Physics professors Bevington & Robinson: “It is reasonable to expect that the most reliable results we can calculate from a given set of data will be those for which the estimated errors are the smallest.” Philip Bevington & Keith Robinson, Data Reduction and Error Analysis for the Physical Sciences (2nd edition), McGraw-Hill, 1992, p. 6, emphases added. See p. 32 regarding the 50% tolerance interval (“probable error”) given by the factor 0.6745σ.

It is desirable to have parameter estimates concentrated around the true value, that is, to have small variances. This attribute is called efficiency, precision, or reliability.

A useful relative measure of efficiency (or reliability) of two unbiased parameter estimates is the ratio = Var(Median) / Var(Average). Given sample size (N), Var(Median) = (π / 2) (σ² / N) and Var(Average) = (σ² / N). The substitution of these two variances in the reliability (efficiency) ratio above yields (π / 2) (σ² / N) / (σ² / N) = (π / 2) ≈ 1.57, because the number π ≈ 3.14. See Thomas Wonnacott & Ronald Wonnacott, Introductory Statistics, John Wiley & Sons, 1969, pp. 136-137.

The number pi (π) is the ratio of the circumference (perimeter, hence pi) to the diameter of any circle. See the book by Peter Beckmann, A History of Pi, St. Martin’s Press, 1971.
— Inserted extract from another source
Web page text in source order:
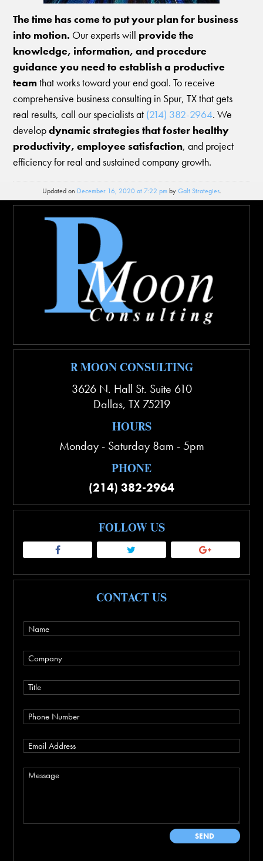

“We usually compare unbiased estimators in terms of their variances. If θ̂₁ and θ̂₂ are both unbiased estimators of a parameter φ and the variance of θ̂₁ is less than that of θ̂₂, we say that θ̂₁ is relatively more efficient. In fact, we use the ratio var(θ̂₂) / var(θ̂₁) as a measure of the relative efficiency of θ̂₁with respect to θ̂₂.” John Freund, Mathematical Statistics (2nd edition), Prentice-Hall, pp. 259-260, original italics.

Apropos: “We may define the true value of a physical quantity as the limit to which the mean of N observations tends when N increases indefinitely.” Edmund Whittaker and G. Robinson, The Calculus of Observations (A Treatise on Numerical Mathematics) (4th edition), Blackie & Son, 1944, p. 215 (original italics).

The desirable properties of point estimates (unbiased, minimum variance, consistency) are covered in Arthur Goldberger, Econometric Theory, John Wiley & Sons, 1964, pp. 125−128.

Jack Johnston, Econometrics Methods (3rd edition), 1984, p. 31, shows the efficiency (reliability) of one regression coefficient estimate over its rival estimate: “If we form the ratio var(b) / var(b’) = 0.0125 / 0.0156, we have the efficiency of b’ relative to b so that, by the least-squares criterion, b’ is 80 percent efficient.” (Original italics).

[2] Nassim Taleb, Statistical Consequences of Fat Tails, Stem Academic Press, 2020.